The data =>
- - -
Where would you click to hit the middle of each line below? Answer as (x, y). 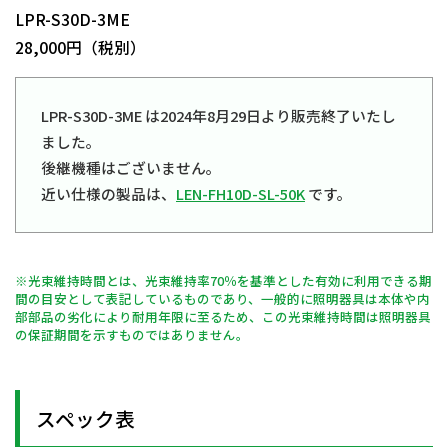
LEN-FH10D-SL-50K (240, 194)
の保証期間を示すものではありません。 (132, 335)
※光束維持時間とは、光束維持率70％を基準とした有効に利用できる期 (223, 281)
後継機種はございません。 (131, 168)
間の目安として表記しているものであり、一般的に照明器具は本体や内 (222, 299)
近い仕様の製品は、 (108, 194)
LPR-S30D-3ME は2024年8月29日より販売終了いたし (218, 116)
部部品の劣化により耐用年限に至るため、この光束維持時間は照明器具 (223, 317)
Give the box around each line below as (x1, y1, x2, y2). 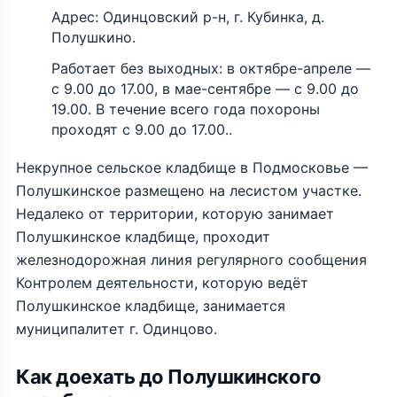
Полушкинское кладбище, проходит (16, 228, 270, 245)
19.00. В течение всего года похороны (51, 100, 320, 118)
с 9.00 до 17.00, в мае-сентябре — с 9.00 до (51, 80, 359, 97)
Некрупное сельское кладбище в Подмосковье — (16, 159, 368, 176)
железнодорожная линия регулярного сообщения (16, 251, 367, 269)
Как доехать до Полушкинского (16, 365, 322, 388)
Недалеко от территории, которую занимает (16, 205, 334, 222)
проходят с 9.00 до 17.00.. (51, 121, 232, 138)
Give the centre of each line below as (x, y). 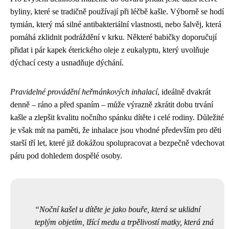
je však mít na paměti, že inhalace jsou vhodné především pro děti (116, 130)
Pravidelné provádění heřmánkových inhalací (84, 91)
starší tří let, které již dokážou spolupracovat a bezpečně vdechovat (117, 143)
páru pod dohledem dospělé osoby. (66, 155)
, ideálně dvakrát (184, 91)
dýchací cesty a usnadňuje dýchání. (67, 62)
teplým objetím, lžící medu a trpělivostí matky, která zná (124, 222)
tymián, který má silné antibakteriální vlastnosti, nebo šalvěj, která (116, 24)
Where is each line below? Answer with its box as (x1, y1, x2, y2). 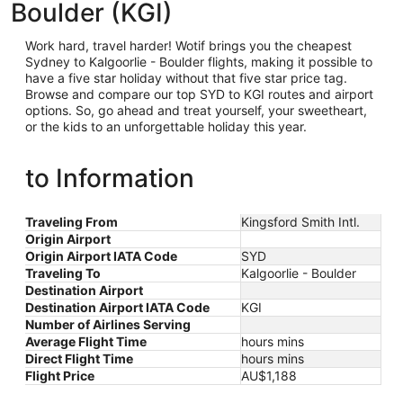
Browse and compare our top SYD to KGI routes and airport (25, 86, 373, 102)
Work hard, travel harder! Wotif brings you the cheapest (25, 38, 352, 53)
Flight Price (25, 368, 94, 383)
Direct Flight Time (25, 351, 133, 366)
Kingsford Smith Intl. (241, 214, 360, 229)
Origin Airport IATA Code (25, 248, 177, 264)
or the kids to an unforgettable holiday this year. (25, 119, 307, 134)
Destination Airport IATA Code (25, 300, 210, 315)
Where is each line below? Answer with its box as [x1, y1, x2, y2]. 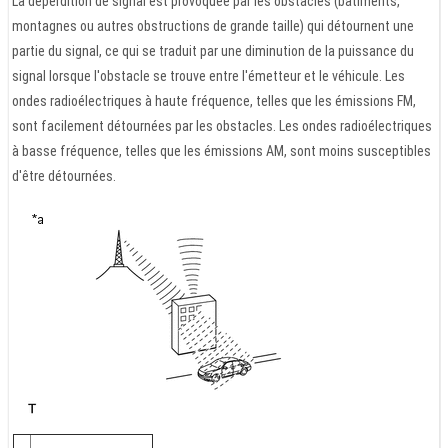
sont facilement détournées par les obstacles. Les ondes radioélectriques [12, 118, 432, 135]
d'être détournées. [12, 168, 116, 185]
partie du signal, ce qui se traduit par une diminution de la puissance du [12, 43, 414, 60]
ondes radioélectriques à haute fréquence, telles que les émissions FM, [12, 93, 416, 110]
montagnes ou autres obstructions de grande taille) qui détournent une [12, 18, 414, 35]
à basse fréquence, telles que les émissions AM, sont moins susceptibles [12, 143, 431, 160]
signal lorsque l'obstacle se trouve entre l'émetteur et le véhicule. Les [12, 68, 405, 85]
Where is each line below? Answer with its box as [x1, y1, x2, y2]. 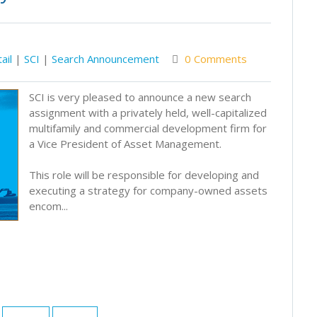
- - -
Task to complete =>
Images are to be omitted; everything else in the records is to be transcribed exactly.

Output of the exercise =>
Where would you click to hit the middle of each line below? Answer as (x, y). 
LEN-FH10D-SL-50K (240, 194)
の保証期間を示すものではありません。 (132, 335)
※光束維持時間とは、光束維持率70％を基準とした有効に利用できる期 (223, 281)
後継機種はございません。 (131, 168)
間の目安として表記しているものであり、一般的に照明器具は本体や内 (222, 299)
近い仕様の製品は、 (108, 194)
LPR-S30D-3ME は2024年8月29日より販売終了いたし (218, 116)
部部品の劣化により耐用年限に至るため、この光束維持時間は照明器具 (223, 317)
Give the box around each line below as (x1, y1, x2, y2). 
Полушкинское кладбище, проходит (16, 228, 270, 245)
19.00. В течение всего года похороны (51, 100, 320, 118)
с 9.00 до 17.00, в мае-сентябре — с 9.00 до (51, 80, 359, 97)
Некрупное сельское кладбище в Подмосковье — (16, 159, 368, 176)
железнодорожная линия регулярного сообщения (16, 251, 367, 269)
Как доехать до Полушкинского (16, 365, 322, 388)
Недалеко от территории, которую занимает (16, 205, 334, 222)
проходят с 9.00 до 17.00.. (51, 121, 232, 138)
Give the centre of each line below as (x, y). 
je však mít na paměti, že inhalace jsou vhodné především pro děti (116, 130)
Pravidelné provádění heřmánkových inhalací (84, 91)
starší tří let, které již dokážou spolupracovat a bezpečně vdechovat (117, 143)
páru pod dohledem dospělé osoby. (66, 155)
, ideálně dvakrát (184, 91)
dýchací cesty a usnadňuje dýchání. (67, 62)
teplým objetím, lžící medu a trpělivostí matky, která zná (124, 222)
tymián, který má silné antibakteriální vlastnosti, nebo šalvěj, která (116, 24)
Where is each line below? Answer with its box as (x1, y1, x2, y2). 
Browse and compare our top SYD to KGI routes and airport (25, 86, 373, 102)
Work hard, travel harder! Wotif brings you the cheapest (25, 38, 352, 53)
Flight Price (25, 368, 94, 383)
Direct Flight Time (25, 351, 133, 366)
Kingsford Smith Intl. (241, 214, 360, 229)
Origin Airport IATA Code (25, 248, 177, 264)
or the kids to an unforgettable holiday this year. (25, 119, 307, 134)
Destination Airport IATA Code (25, 300, 210, 315)
Where is each line below? Answer with its box as [x1, y1, x2, y2]. 
sont facilement détournées par les obstacles. Les ondes radioélectriques [12, 118, 432, 135]
d'être détournées. [12, 168, 116, 185]
partie du signal, ce qui se traduit par une diminution de la puissance du [12, 43, 414, 60]
ondes radioélectriques à haute fréquence, telles que les émissions FM, [12, 93, 416, 110]
montagnes ou autres obstructions de grande taille) qui détournent une [12, 18, 414, 35]
à basse fréquence, telles que les émissions AM, sont moins susceptibles [12, 143, 431, 160]
signal lorsque l'obstacle se trouve entre l'émetteur et le véhicule. Les [12, 68, 405, 85]
Where is each line below? Answer with its box as [x1, y1, x2, y2]. 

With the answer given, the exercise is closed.